The following scaling conclusions have caveats and need to be refined.

Scaling of Quality of Solution

Blue points represent QPacker solution energy vs Toulbar2 (an exact solver) solution energy on 622 design problems.

QPacker solutions are not always optimal but are reasonably close (on line y=x).

Question: how does probability of experimental success scale with problem size?

Scaling of Time to Solution

Time to solution for single-chip QPacker (blue), Toulbar2 (green), and Rosetta (red).

Annealing times remain constant for these small problems! But this behavior is for variables < 100, which is not enough to make a real conclusion from.

Question: how does time to solution scale asymptotically?

Our Work (Ongoing)

Refining scaling conclusions

Quantum annealing is not yet competitive with classical state-of-the-art solvers (cannot easily represent large problems). But QA hardware continues improve rapidly.

To make the argument that QA will be a better method once hardware improves, we need to show that our approach scales better than existing methods.

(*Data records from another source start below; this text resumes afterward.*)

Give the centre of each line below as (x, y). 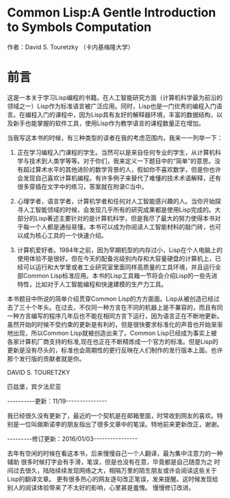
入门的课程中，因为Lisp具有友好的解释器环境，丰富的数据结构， (127, 114)
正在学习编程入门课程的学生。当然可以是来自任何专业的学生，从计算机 (116, 152)
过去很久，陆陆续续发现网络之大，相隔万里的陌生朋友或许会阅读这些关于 (115, 470)
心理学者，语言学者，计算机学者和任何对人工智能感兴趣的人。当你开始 (116, 201)
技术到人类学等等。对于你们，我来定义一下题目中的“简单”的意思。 (122, 161)
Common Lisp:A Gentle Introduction (112, 13)
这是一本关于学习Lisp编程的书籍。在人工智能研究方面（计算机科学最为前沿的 (115, 97)
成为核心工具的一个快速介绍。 (65, 235)
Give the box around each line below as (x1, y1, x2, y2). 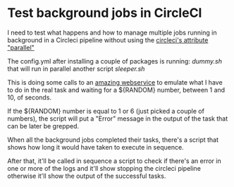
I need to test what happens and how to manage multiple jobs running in (7, 28, 217, 37)
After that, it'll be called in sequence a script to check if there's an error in (7, 157, 221, 165)
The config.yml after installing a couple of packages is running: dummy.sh (7, 56, 223, 65)
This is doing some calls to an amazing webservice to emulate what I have (7, 78, 223, 86)
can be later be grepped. (7, 121, 80, 130)
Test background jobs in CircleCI (7, 5, 202, 21)
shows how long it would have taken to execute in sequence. (7, 143, 185, 151)
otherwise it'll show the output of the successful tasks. (7, 171, 166, 180)
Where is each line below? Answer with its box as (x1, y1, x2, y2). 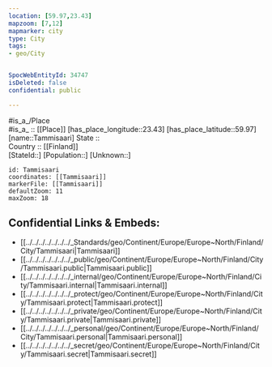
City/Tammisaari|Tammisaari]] (19, 246, 121, 256)
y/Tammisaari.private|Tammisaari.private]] (19, 315, 162, 325)
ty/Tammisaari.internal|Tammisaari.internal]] (19, 280, 168, 290)
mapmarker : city (8, 27, 63, 35)
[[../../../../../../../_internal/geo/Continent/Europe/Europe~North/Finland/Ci (19, 272, 262, 282)
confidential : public (8, 86, 82, 94)
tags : (8, 42, 27, 50)
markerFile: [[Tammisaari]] (8, 180, 104, 188)
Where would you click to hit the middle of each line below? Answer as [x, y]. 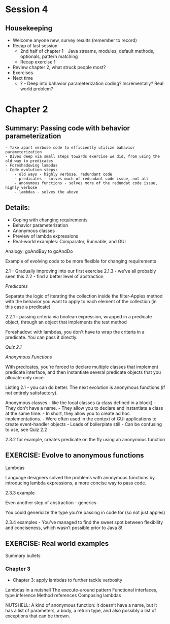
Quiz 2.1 [13, 347]
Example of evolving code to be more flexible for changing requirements [81, 261]
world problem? [37, 89]
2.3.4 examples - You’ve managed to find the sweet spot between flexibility [84, 522]
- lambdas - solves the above [46, 192]
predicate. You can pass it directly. [41, 337]
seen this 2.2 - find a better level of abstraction [55, 276]
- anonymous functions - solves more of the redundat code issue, [86, 183]
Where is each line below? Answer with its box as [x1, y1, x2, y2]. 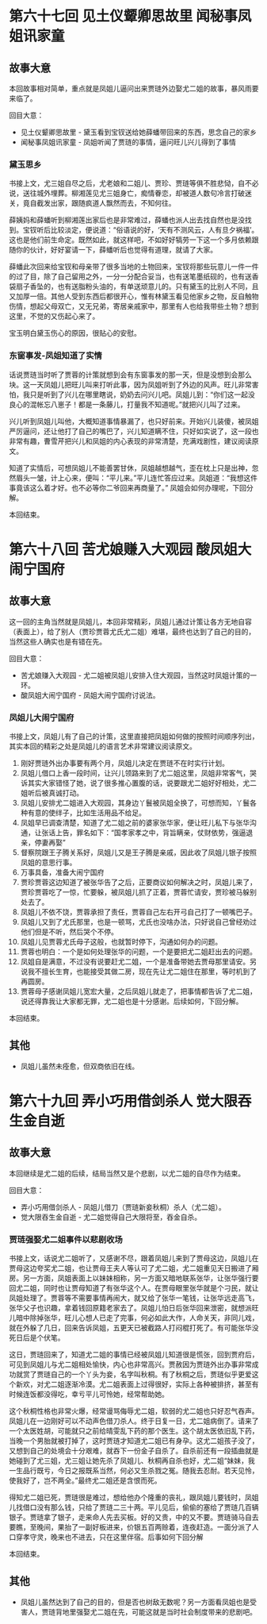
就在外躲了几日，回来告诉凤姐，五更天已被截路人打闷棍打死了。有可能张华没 [9, 1323, 259, 1332]
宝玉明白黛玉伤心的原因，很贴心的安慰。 [9, 329, 141, 338]
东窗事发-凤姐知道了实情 [9, 350, 102, 361]
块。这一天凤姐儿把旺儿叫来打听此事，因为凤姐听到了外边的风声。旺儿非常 [9, 379, 252, 389]
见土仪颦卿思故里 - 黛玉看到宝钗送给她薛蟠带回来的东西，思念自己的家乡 [20, 128, 257, 137]
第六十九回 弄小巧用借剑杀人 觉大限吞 [9, 1092, 252, 1110]
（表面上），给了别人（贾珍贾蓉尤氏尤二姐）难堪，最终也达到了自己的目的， [9, 626, 256, 636]
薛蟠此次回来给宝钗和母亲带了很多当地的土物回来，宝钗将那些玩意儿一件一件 [9, 262, 259, 271]
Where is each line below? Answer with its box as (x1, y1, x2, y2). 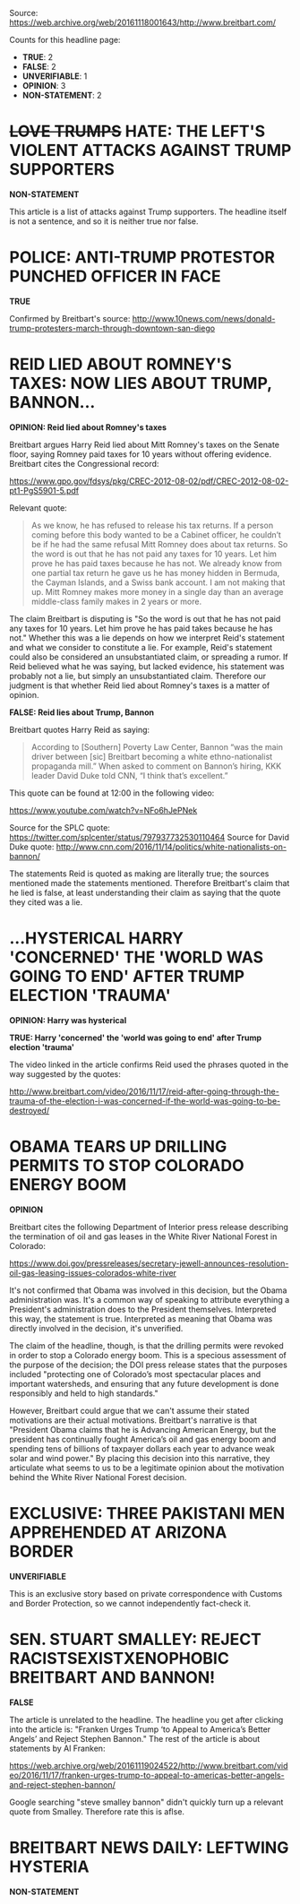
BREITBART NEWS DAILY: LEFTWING (9, 1837, 289, 1857)
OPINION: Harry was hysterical (9, 1014, 127, 1025)
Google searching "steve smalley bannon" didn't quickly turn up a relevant (9, 1796, 284, 1807)
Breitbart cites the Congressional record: (9, 458, 159, 469)
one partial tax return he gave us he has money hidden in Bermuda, (30, 567, 280, 578)
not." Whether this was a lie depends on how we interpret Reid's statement (9, 632, 285, 643)
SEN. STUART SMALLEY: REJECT (9, 1629, 262, 1650)
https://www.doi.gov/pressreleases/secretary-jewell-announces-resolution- (9, 1258, 289, 1269)
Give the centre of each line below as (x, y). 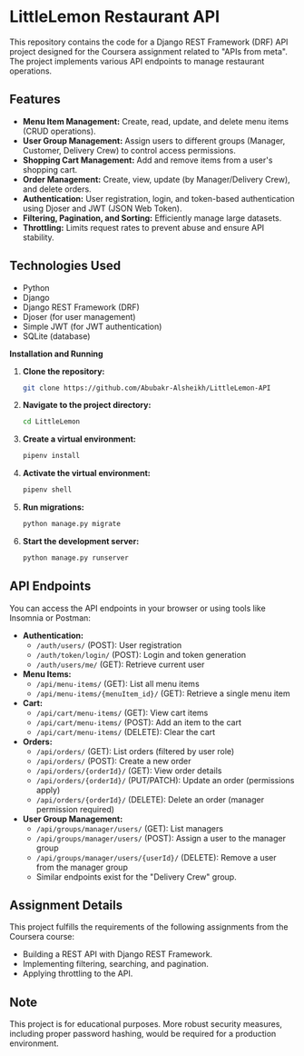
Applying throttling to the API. (78, 973)
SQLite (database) (56, 336)
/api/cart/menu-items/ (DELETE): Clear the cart (126, 732)
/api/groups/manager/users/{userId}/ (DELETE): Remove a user (156, 857)
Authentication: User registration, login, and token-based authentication (158, 198)
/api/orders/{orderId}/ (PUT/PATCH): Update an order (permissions (165, 780)
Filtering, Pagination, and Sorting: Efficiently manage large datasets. (152, 218)
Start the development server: (81, 541)
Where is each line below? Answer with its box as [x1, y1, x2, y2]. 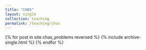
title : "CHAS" [5, 7, 34, 12]
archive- [124, 34, 142, 40]
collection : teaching [5, 16, 50, 21]
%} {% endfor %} [28, 40, 64, 46]
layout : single [5, 12, 36, 17]
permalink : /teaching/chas [5, 21, 60, 26]
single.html [5, 40, 28, 46]
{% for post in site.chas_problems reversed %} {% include [5, 34, 123, 40]
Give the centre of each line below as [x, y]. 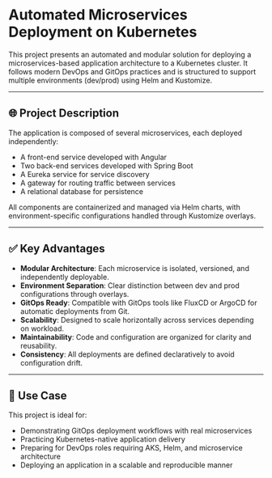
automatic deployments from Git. [75, 311]
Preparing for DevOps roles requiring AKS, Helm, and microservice [131, 448]
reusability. [38, 345]
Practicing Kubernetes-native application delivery [103, 439]
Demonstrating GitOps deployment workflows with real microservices [136, 431]
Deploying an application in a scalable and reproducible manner [126, 465]
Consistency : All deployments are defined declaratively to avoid [127, 354]
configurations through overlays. [74, 294]
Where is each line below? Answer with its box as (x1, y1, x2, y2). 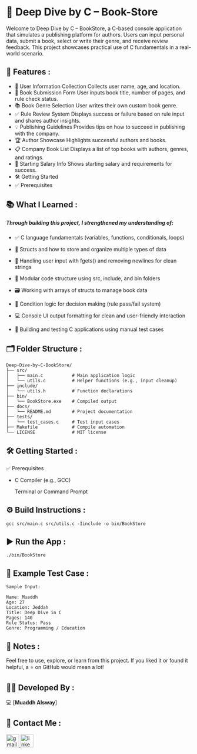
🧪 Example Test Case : (6, 568, 89, 578)
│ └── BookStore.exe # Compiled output (6, 398, 117, 404)
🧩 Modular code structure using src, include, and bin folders (14, 275, 161, 282)
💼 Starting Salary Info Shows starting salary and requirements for (14, 160, 172, 167)
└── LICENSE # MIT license (6, 429, 107, 435)
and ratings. (14, 153, 44, 161)
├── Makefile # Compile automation (6, 424, 125, 430)
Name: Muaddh (6, 594, 38, 601)
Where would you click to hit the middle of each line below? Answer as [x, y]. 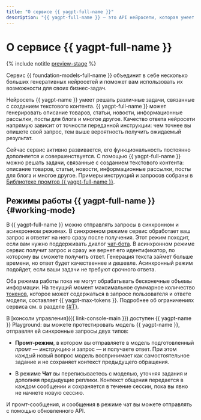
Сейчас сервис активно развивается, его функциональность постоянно [98, 150]
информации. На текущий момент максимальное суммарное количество [100, 288]
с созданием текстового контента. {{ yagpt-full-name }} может [86, 107]
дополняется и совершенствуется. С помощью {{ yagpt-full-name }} [94, 156]
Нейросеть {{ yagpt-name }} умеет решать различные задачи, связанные [100, 100]
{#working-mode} [41, 210]
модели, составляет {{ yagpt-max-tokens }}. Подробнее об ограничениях [100, 300]
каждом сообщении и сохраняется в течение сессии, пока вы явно [101, 386]
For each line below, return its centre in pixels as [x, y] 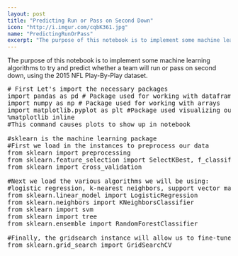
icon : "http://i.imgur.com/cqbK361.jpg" [68, 27]
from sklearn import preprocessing [69, 153]
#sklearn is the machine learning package [82, 139]
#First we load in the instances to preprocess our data [108, 146]
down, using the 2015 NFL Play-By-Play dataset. [78, 76]
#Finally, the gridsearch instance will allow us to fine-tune [119, 238]
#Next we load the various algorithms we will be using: [108, 181]
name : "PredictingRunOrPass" [50, 34]
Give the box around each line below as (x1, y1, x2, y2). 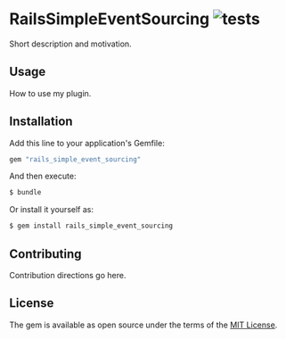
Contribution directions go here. (9, 270, 127, 280)
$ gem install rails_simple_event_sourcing (9, 221, 174, 231)
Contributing (9, 246, 82, 261)
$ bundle (9, 188, 42, 197)
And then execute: (9, 170, 77, 182)
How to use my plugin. (9, 87, 92, 98)
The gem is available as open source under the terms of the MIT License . (9, 319, 278, 330)
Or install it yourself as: (9, 204, 94, 215)
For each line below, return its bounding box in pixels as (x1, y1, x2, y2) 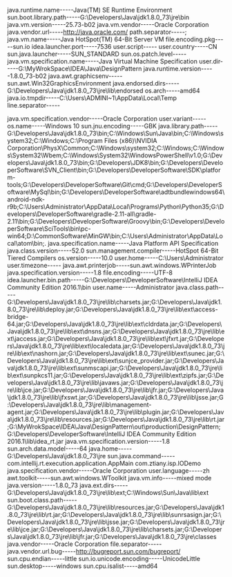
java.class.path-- (175, 283, 224, 291)
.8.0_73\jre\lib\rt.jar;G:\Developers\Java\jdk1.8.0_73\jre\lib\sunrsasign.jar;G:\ (7, 511, 222, 518)
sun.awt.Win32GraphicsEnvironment (7, 79, 112, 87)
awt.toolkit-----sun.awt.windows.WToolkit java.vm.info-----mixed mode (7, 474, 212, 482)
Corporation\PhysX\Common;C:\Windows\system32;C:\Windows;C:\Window (7, 144, 224, 152)
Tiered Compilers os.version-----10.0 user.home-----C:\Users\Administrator (7, 254, 224, 262)
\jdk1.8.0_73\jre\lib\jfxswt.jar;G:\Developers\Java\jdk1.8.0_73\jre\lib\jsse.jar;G (7, 393, 224, 401)
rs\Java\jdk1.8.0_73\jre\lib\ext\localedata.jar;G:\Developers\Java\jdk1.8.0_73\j (7, 342, 225, 350)
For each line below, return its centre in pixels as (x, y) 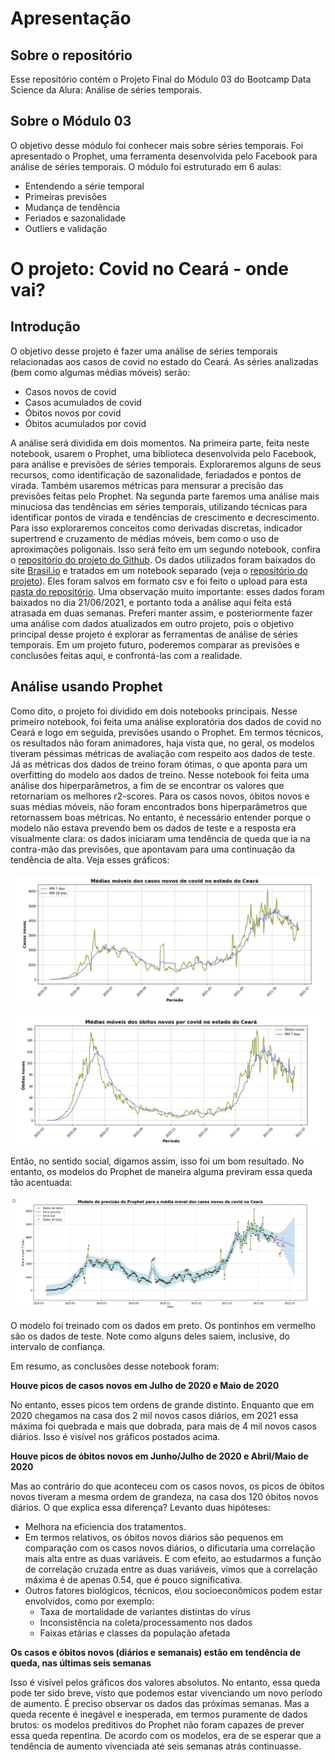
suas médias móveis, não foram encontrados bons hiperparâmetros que (159, 806)
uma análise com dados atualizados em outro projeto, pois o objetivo (152, 623)
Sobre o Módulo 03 (71, 121)
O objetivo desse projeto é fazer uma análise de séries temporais (144, 351)
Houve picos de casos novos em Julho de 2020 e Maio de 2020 (145, 1386)
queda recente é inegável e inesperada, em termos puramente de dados (159, 1714)
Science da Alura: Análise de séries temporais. (106, 90)
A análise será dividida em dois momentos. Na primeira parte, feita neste (160, 443)
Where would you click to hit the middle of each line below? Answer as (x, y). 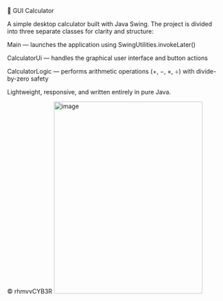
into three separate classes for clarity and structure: (81, 31)
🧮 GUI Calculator (31, 11)
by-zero (18, 79)
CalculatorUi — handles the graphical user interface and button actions (107, 58)
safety (40, 79)
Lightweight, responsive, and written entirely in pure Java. (89, 92)
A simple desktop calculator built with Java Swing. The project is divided (110, 24)
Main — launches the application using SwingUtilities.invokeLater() (102, 44)
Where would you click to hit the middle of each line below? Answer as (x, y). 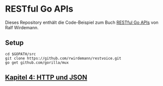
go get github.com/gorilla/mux (37, 62)
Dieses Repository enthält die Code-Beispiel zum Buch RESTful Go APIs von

We will evaluate scaling on several metrics (energy difference from optimal solution, total annealing time, total iterations).

Our Work (Ongoing)

Improving algorithm for large problems

D-Wave provides an out-of-the-box hybrid solver called QBSolv. It is usable for 20-30 residue design problems, but scales poorly beyond that.

The largest proteins designed to date have about 200 residues.

Since QBSolv uses no domain-specific knowledge to solve CPD problems, we are modifying it to leverage certain assumptions and improve its scaling behavior.

Conclusions

Computational protein design is one of quantum annealing's most convincing near-term applications.

If D-Wave's machines continue to improve at the current rate, expect quantum CPD to be state-of-the-art in 10 years or less.

D-Wave has made quantum annealing very accessible, but the technique it is not a silver bullet.